而做出這番表態之后,袁紹也露出了決斷的一面,直接便將朝會改為軍事會議。
他負手站立于虎座之前,沉聲說道:「此獠托名漢臣,實為反賊,本將早有誅滅其心,只是相隔甚遠,一時抽不得身罷了,如今王賊圖謀不軌,竟欲先對本將不利,此是可忍,孰不可忍也!」
「吾意已決,不日便當南征,馳檄徐州,克復江東,諸君以為如何?」
眾眾紛紛頷首,田豐更是立刻踱步出列,拱手說道:「南征之事,可謂當其時也,不過王御寇雄踞江東,掩有九郡,麾下更有十萬虎賁,實力遠在曹操之上,卻是一位勁敵,萬萬不可小覷,以臣之見,不宜立即發難,而當精練士卒,積累倉稟,待我軍做足準備之后,再大軍悉起,全力討之!」
「田公所言甚是。」
身側的審配亦是出列,附和說道:「幽州剛剛平定,猶自未穩,且主公與公孫瓚對峙多年,兵起連年,將卒皆是疲弊,眼下的確不是外征的良機,且關鍵是...「
說到這里,審配頓了頓,指了指袁紹的身后,提醒道:若是眼下便去討伐王政,可謂師出無名。」
袁紹聞言一怔,順著他的指尖望去,卻見正是擺在幾案的文書,登時恍然大悟,「哎呀,若非正南出言提醒,吾倒是險些忘了此事!」
到底是何事呢?
卻是之前揚州使團帶著傳國玉璽來到鄴城,袁紹當時本就準備先打曹操,見了寶物后更是欣喜若狂,當即便拍板應允了王政的結盟請求,更遣使回了文書。

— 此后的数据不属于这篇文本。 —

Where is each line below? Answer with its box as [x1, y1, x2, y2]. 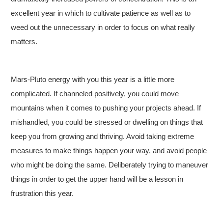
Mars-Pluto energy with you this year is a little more [11, 75, 175, 83]
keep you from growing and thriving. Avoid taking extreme [11, 132, 194, 140]
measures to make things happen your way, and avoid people [11, 146, 207, 155]
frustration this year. [11, 189, 74, 197]
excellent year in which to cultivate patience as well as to [11, 9, 191, 17]
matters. [11, 37, 38, 46]
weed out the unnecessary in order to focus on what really [11, 23, 195, 31]
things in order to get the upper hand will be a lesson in [11, 175, 184, 183]
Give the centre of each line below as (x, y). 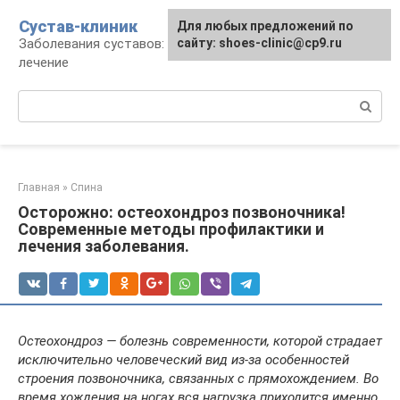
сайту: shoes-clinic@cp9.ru (259, 43)
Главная (39, 187)
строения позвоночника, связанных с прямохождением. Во (198, 379)
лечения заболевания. (104, 246)
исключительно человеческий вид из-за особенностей (183, 360)
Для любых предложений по (265, 26)
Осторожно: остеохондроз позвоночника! (182, 212)
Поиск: (39, 99)
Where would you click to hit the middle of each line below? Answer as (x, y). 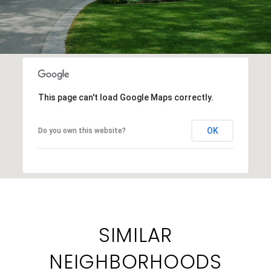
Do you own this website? (82, 130)
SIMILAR (135, 235)
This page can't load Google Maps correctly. (126, 97)
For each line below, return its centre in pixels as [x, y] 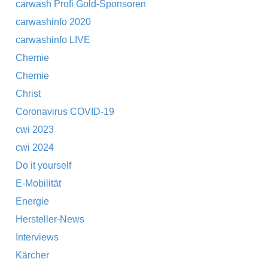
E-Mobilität [38, 183]
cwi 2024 [35, 147]
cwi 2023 [35, 130]
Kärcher [32, 255]
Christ [28, 94]
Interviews [37, 237]
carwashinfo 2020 [53, 22]
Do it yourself [43, 165]
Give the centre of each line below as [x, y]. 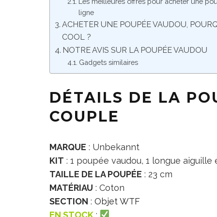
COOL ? [77, 37]
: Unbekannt [113, 147]
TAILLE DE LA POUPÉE [96, 174]
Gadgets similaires [108, 62]
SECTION [69, 201]
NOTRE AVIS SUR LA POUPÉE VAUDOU [135, 50]
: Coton [109, 187]
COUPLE [85, 116]
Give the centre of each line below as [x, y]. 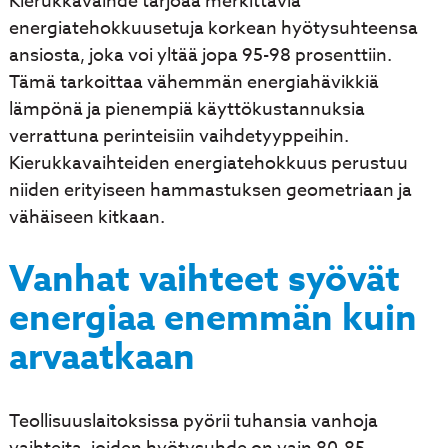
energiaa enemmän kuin [212, 318]
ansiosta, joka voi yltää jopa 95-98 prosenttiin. [200, 55]
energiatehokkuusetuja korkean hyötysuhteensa [213, 28]
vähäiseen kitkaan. [86, 217]
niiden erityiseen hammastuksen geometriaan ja [210, 190]
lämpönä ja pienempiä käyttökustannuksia [186, 109]
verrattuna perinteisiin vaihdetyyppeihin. [178, 136]
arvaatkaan [101, 357]
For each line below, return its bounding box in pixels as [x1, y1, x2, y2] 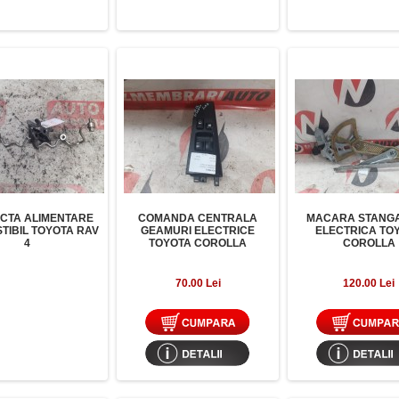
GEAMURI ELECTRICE [141, 224, 255, 237]
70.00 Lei [175, 277, 221, 289]
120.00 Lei [343, 277, 395, 289]
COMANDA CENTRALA [138, 212, 257, 224]
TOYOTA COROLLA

兩國會盟,說來自然不算小事,本不該有拋諸腦后的道理,只不過后面立刻便發生了行刺一案,吸引了所有人的注意力,再加上袁紹是今日朝上突然改變興兵討伐的目標,將曹操換成了王政,所以一時間竟是大部分人都沒反應過來。
不過此時醒悟倒還來得及,袁紹立刻便望向沮授喝道:「則注!」
沮授拱手應道:「臣在。」
「時日尚短,揚州使團應還未出冀州境內,你立刻調撥一支精騎,星夜奔馳,去給本將把文書和使者追回來!」
不料沮授卻沒有立刻奉命,反而微微搖頭:「主公,臣以為此事萬萬不可。」
「為何?」袁紹很是納悶,不是你一力主張要先打王政嗎?若要先打王政,怎么也得先把這盟約解除了吧?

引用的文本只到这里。